[Records contained in a dataset]
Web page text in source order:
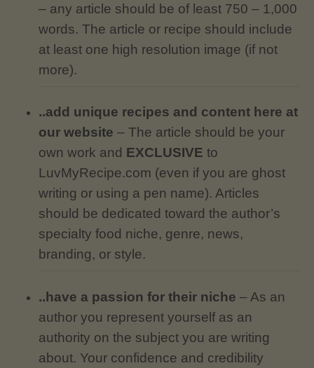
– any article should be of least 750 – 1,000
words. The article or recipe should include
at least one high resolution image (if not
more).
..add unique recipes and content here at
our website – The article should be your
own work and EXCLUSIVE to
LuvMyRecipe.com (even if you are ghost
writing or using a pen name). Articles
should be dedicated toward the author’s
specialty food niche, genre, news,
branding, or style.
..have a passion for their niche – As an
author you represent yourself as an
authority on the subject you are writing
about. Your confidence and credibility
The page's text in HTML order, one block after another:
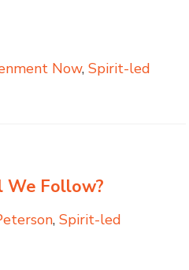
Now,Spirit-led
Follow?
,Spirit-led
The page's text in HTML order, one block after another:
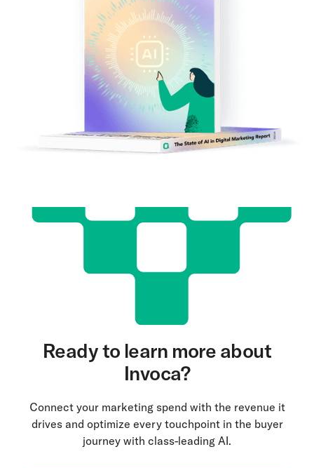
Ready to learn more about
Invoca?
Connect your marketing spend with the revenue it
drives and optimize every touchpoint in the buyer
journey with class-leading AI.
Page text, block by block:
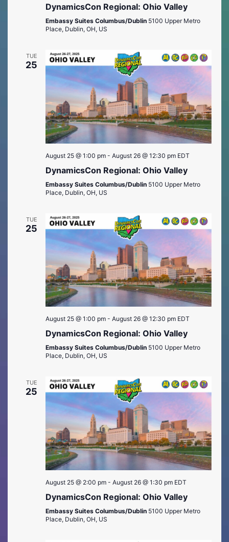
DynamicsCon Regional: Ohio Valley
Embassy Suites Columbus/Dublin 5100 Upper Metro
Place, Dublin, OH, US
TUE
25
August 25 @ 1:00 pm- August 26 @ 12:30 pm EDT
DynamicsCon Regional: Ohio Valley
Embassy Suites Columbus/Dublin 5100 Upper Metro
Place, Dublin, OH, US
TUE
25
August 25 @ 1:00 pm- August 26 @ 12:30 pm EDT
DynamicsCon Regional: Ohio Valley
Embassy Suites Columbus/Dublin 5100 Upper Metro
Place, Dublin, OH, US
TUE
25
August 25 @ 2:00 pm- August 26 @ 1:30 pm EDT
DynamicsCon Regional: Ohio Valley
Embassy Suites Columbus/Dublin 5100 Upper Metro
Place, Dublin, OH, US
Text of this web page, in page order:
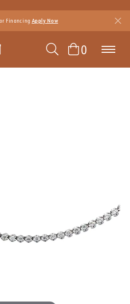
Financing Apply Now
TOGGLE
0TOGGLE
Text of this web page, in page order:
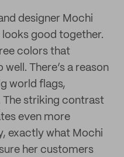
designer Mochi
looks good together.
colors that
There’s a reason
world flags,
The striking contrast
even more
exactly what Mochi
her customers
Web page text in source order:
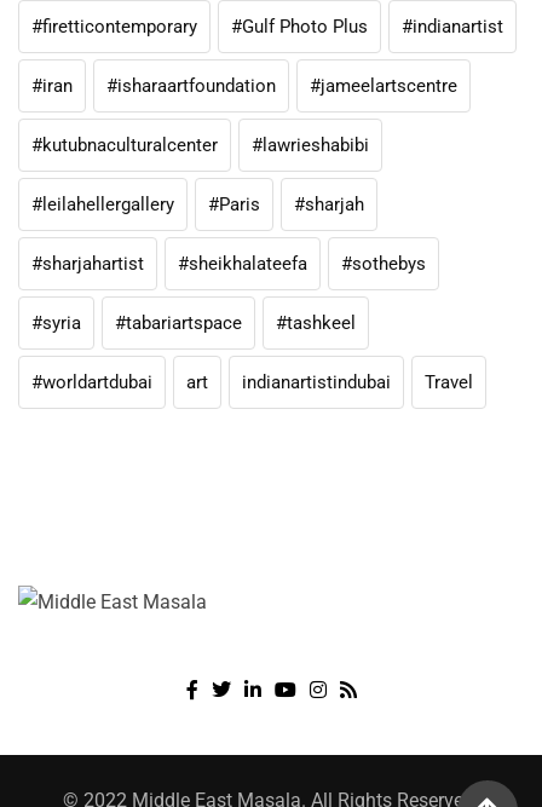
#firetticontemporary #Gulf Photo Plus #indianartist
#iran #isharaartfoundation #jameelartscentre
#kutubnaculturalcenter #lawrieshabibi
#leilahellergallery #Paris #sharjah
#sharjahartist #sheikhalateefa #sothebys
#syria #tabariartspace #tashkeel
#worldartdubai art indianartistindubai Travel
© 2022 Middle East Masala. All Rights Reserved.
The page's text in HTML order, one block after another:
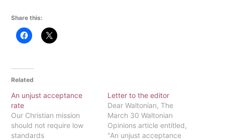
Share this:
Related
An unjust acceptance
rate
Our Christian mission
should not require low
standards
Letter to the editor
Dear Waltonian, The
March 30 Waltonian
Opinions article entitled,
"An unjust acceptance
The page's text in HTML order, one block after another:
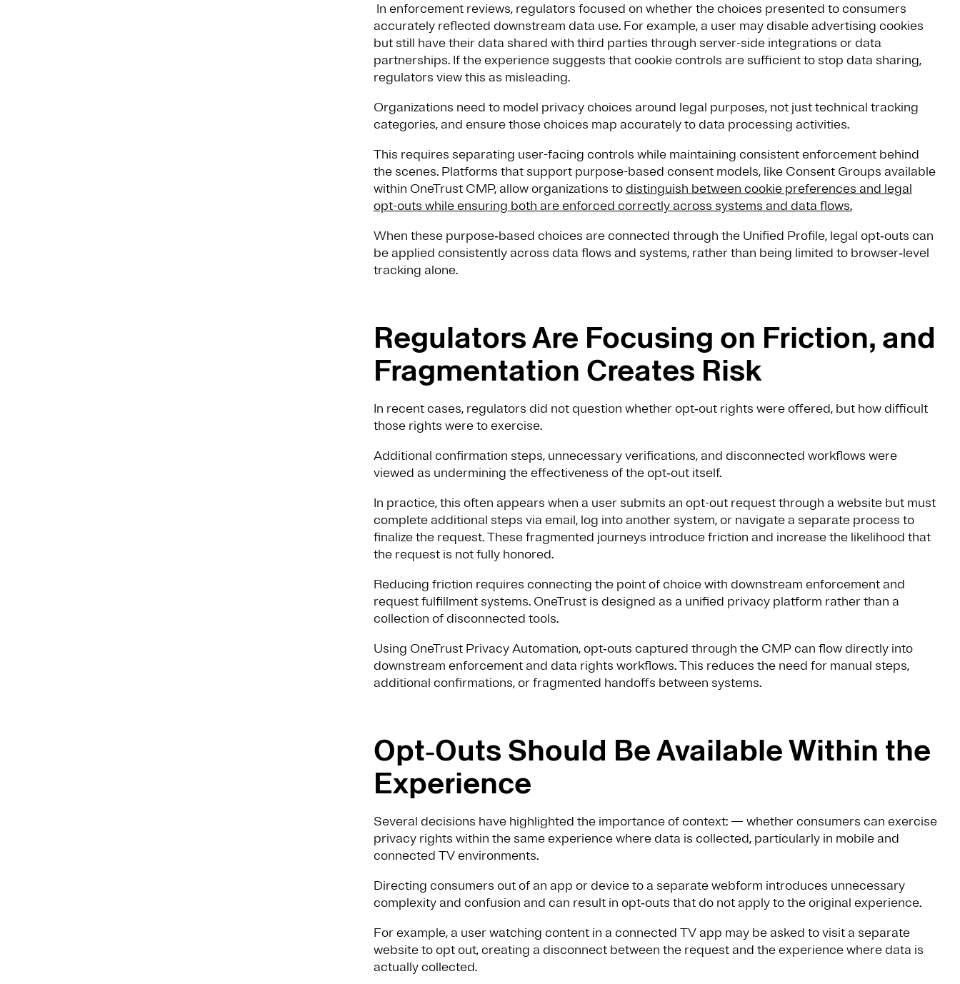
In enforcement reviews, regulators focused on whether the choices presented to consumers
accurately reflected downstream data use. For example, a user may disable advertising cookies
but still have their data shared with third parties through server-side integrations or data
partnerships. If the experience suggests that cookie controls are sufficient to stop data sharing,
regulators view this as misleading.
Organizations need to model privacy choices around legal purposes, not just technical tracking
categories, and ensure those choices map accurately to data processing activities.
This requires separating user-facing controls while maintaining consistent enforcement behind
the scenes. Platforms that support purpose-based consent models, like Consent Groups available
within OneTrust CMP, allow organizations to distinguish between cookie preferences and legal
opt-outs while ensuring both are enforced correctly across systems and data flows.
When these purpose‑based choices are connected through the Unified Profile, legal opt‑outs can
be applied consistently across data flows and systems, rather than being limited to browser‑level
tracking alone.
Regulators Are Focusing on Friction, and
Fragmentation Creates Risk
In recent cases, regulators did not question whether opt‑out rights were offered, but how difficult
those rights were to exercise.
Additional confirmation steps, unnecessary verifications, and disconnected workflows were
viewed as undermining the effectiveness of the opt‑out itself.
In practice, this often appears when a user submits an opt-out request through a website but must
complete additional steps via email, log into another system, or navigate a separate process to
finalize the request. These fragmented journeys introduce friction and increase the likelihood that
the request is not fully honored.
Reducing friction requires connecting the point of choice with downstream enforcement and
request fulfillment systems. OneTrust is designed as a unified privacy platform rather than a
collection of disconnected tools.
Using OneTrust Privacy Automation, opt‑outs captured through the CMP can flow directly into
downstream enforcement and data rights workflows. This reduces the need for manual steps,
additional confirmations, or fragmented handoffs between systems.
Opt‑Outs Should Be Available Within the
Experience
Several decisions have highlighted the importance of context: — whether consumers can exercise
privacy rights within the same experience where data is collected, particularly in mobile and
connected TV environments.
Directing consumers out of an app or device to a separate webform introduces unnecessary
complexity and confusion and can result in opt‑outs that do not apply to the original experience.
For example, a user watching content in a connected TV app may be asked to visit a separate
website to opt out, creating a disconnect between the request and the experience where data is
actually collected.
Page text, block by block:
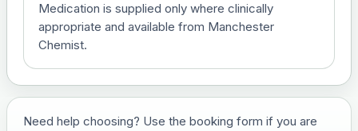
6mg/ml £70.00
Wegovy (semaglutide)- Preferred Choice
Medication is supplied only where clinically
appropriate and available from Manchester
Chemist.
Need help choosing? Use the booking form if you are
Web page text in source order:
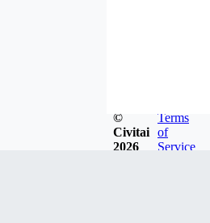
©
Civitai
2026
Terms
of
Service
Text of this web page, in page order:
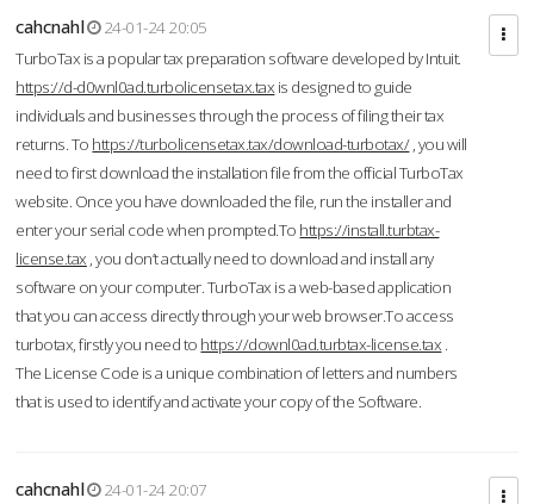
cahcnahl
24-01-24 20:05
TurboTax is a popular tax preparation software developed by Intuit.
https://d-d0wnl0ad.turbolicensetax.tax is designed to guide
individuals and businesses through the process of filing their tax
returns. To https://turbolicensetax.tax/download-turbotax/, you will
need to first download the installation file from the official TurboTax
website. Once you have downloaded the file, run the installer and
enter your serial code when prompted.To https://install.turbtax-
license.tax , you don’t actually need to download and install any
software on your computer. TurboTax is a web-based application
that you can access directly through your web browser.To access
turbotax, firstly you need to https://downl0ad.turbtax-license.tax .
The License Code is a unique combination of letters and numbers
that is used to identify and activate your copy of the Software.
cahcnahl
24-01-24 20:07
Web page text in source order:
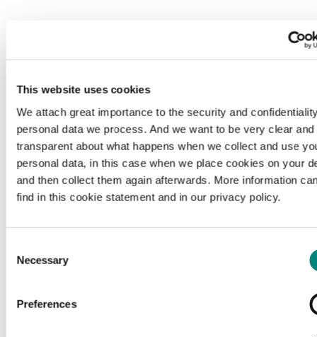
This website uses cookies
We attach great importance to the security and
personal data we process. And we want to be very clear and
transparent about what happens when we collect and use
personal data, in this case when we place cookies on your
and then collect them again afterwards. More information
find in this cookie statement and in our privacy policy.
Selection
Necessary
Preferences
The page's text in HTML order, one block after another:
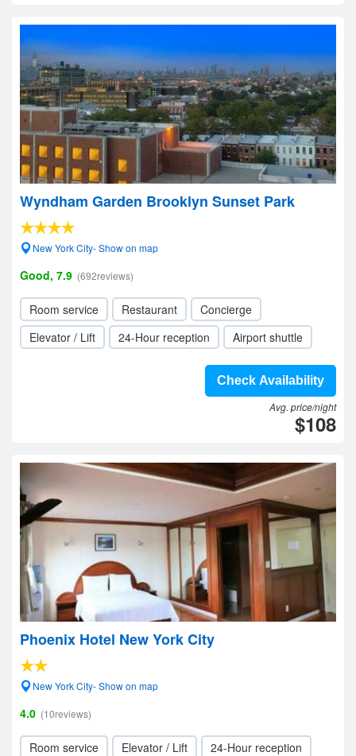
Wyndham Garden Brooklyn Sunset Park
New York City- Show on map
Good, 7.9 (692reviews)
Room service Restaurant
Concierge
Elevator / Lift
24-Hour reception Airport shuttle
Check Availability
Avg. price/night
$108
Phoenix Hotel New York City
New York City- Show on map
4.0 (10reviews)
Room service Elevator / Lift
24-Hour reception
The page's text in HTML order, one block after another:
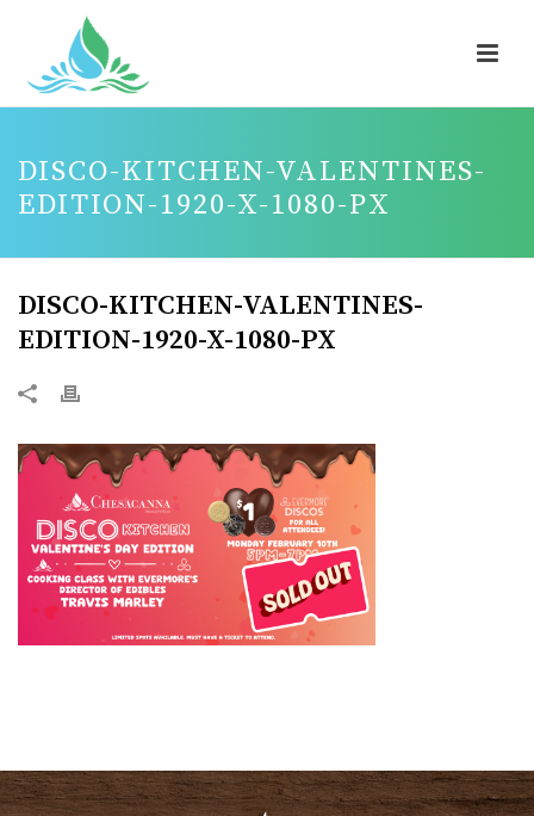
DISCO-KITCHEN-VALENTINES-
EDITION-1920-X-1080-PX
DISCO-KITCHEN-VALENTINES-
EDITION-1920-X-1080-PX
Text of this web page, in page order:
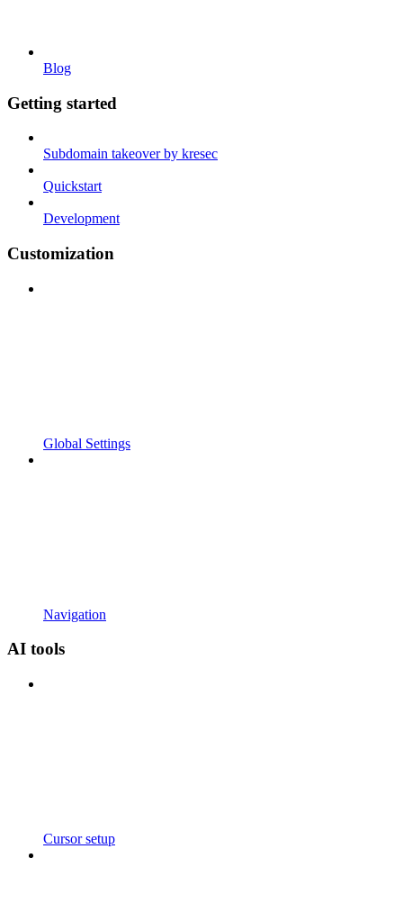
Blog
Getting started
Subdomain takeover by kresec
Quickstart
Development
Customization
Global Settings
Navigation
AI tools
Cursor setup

__Task prompt__. Among the lines above, some may include the string "fragmented"; state how many, and nothing more.

__Output for this task__. 2